:: What this task involves ::
The records below are split into lines. How many of those lines contain the string "been"? Reply with the number only.

Source records
■ ■ ■

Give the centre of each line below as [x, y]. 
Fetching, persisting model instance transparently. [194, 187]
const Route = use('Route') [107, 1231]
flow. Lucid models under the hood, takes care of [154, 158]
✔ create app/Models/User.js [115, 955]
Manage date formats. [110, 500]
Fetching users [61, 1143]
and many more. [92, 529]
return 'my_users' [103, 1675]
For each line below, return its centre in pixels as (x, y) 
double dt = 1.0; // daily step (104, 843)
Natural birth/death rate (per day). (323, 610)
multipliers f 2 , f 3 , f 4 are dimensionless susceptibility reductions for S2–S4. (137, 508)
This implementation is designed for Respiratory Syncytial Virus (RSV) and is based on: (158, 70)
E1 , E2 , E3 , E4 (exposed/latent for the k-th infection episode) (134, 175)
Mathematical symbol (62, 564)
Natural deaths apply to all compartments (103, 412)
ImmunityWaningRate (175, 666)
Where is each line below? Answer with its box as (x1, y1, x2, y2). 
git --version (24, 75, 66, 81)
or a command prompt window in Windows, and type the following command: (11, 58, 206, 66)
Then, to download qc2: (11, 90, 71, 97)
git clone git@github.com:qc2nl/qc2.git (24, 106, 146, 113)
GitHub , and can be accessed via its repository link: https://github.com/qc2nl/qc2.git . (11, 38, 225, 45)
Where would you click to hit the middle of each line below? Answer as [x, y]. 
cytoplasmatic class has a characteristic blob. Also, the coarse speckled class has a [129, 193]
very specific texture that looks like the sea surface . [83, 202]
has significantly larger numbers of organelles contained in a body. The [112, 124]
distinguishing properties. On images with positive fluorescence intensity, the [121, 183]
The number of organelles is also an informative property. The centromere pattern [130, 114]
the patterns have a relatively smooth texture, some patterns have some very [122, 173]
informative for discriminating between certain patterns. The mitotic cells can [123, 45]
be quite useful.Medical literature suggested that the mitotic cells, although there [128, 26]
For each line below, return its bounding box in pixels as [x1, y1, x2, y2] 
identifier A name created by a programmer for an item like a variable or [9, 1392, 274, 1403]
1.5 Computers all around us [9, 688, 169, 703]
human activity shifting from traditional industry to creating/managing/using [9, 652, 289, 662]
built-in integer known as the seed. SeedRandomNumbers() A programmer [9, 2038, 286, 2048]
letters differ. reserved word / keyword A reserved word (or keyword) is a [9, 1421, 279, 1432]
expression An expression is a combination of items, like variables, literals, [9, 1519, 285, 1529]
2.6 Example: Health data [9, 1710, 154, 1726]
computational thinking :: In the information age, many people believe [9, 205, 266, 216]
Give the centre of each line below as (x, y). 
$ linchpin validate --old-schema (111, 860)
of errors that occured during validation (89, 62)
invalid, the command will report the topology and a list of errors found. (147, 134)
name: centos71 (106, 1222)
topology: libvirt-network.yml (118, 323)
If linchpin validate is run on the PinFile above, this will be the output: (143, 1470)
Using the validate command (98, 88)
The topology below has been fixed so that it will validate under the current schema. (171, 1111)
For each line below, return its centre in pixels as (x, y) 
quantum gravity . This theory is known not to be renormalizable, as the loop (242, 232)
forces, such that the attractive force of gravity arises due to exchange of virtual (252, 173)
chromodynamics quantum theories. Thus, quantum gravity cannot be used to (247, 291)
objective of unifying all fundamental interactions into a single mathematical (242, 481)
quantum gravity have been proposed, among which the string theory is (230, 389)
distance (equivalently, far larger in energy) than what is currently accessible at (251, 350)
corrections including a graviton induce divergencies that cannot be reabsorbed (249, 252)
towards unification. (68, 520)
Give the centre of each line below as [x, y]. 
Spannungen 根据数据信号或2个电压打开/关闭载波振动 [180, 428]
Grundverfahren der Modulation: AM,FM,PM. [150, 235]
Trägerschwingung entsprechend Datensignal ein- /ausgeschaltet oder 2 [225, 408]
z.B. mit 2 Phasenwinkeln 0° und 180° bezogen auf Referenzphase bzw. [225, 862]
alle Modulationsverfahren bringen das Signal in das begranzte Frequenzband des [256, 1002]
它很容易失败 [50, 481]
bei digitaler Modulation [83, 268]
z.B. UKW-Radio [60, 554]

■ ■ ■

:: Exercise solution ::
2